Of course what is really importnat here it to understand that, for whatever
reason,  Mathematica always performs this simplification. Once one
understands this behaviour one can adapt the way one enters  input to get
the answers one requires in practically any situation.  One should not
really ask "why Mathematica's behaviour does not correspond to some standard
mathematical practice"  but "what do I have to do to get the kind of answer
I need". I most cases this is quit easy and natural.

Finally, I have in the past got the impression that there are some people
who seem to get upset by the mere one suggestion that Mathematica departs
from some mathemtical standard or convention. But not only is it easy to
find lots of examples when it clearly does so but it is actually inevitable
and desirable that it should do so. Until and unless computers can pass the
"Turing test" or at least a version of it in which the computer pretends to
be a human mathematician and we can't tell the difference, it will be
necessary to learn the language and conventions of any mathematical program
in order to use it effectively.

Andrzej Kozlowski
Toyama International University

>From: "Drago Ganic" <drago.ganic at>
To: mathgroup at
>To: mathgroup at
>Subject: [mg19191] [mg19077] Re: equaltity of lists
>Date: Thu, Aug 5, 1999, 7:35 AM

> Hi there,
> Thanks for the answers, but I still have questions.

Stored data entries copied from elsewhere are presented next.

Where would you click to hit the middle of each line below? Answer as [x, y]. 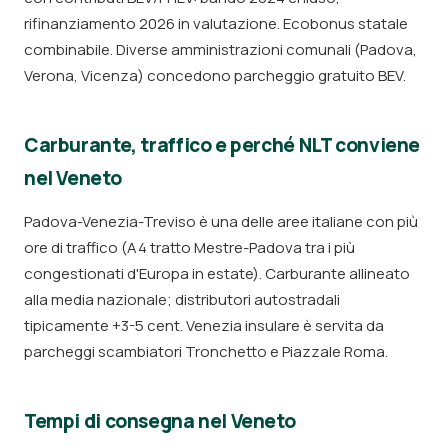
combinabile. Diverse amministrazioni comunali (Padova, [220, 49]
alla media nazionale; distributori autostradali [182, 299]
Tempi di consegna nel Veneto [160, 421]
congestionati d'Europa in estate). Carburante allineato [217, 273]
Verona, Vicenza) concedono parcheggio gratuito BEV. [215, 75]
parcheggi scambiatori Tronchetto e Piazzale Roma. [206, 351]
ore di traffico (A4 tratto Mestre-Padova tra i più [189, 247]
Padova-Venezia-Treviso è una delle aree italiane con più [221, 221]

> 1. I wanted to test the "objects" in a mathematical and not in
>    a structural way. Therefore I believe I have to use == (Equal)
>    not === (SameQ).
> 2. My reasoning was as follows
>    (I'm not a mathematician so maybe it's wrong)

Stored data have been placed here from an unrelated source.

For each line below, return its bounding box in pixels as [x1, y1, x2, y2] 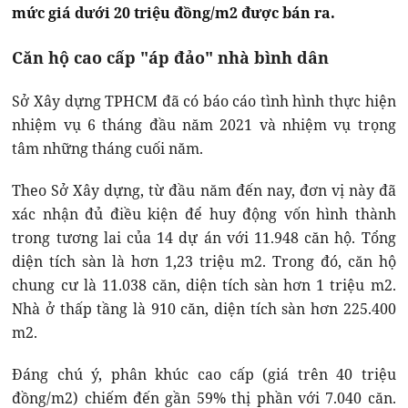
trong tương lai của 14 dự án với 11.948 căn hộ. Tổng [12, 228, 396, 249]
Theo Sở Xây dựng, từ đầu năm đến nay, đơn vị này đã [12, 180, 396, 201]
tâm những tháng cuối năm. [12, 138, 204, 159]
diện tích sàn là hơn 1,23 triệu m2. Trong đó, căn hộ [12, 251, 396, 272]
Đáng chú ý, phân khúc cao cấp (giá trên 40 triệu [12, 364, 396, 385]
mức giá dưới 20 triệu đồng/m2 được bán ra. [12, 3, 336, 24]
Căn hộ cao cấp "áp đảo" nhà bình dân [12, 46, 330, 69]
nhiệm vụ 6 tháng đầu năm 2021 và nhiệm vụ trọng [12, 115, 396, 136]

>    In Mathematics the Set is a very basic way to collect some
>    objects together and treat them as one. In Mathematica the
>    same thing (only finite sets) is implemented with a list
>    with ONE difference: a list has an order and a Set has not.
>    (You can never implement something without order in the
>     computer - you can only neglect the order).

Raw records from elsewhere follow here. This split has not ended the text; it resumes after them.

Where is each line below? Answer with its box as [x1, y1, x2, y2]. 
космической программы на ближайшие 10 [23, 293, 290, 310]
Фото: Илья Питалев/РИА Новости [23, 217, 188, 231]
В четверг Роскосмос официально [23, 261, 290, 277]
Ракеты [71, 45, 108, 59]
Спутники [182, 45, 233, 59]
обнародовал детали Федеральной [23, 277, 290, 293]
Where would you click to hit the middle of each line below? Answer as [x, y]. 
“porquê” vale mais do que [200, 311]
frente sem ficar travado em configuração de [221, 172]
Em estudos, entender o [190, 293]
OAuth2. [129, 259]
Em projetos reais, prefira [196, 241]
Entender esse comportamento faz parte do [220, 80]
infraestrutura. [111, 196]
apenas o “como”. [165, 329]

>    So mathematically spoken
>    the set {a, b} IS EQUAL TO the set {b, a}.
>    I can get this behavior in Mathematica if I write
>  Union[{b, a}] == Union[{a, b}]
>  True
>    But when I tread the objects {a,b} and {b,a} as lists the
>    answer to the question should be false if we look at the
>    list as a supplement to the set in a mathematical way.
>    Of course the same is with
>  a == a
>  True
>    and
>  a == b
>  a == b
>    or
>  x == x^2
>  x == x^2
>    Why not False? I don't see that this is only a structural
>    question ("use SameQ, don't use Equal and you will get False").
>    The functions x and x^2 are mathematically not Equal, so an Equal
>    should return False (the case x=1 is not important for function
>    equality). Isn't a variable x just a function f (x) = x?
> 3. Just another example
>    Simplify[(x^2-1)/(x-1)]
>    1+x
>    But the two functions are not mathematically identical
>    (point x=1).
>    When I try to plot the function
>    Plot [(x^2-1)/(x-1),{x,-2,2}]
>    I don't get the graph of the rational function (x^2-1)/(x-1).
>    Instead I get the graph of the linear function 1+x.
>    When I ask
>    Reduce [ (x^2-1)/(x-1) == 1 + x, x]
>    True
>    What with x = 1  ?
> Greetings
> Drago Ganic
> P.J. Hinton <paulh at> wrote in message
> news:Pine.LNX.4.10.9908030840160.1020-100000 at
>> On 2 Aug 1999, Drago Ganic wrote:
>> > Hi !!
>> >
>> > Why don't I get an answer (False) when I ask Mathematica
>> >
>> >     {a,b}=={b,a}
>> >
>> > like the one I get with
>> >
>> >     {1,2}=={2,1}
>> >     False
>> In order to get False as a result in your first example, you must use a
>> stronger logical test function than Equal[].  You need to use SameQ[].
>> In[1]:= {a,b} === {b,a}
>> Out[1]= False
>> --
>> P.J. Hinton
>> Mathematica Programming Group           paulh at
>> Wolfram Research, Inc.
>> Disclaimer: Opinions expressed herein are those of the author alone.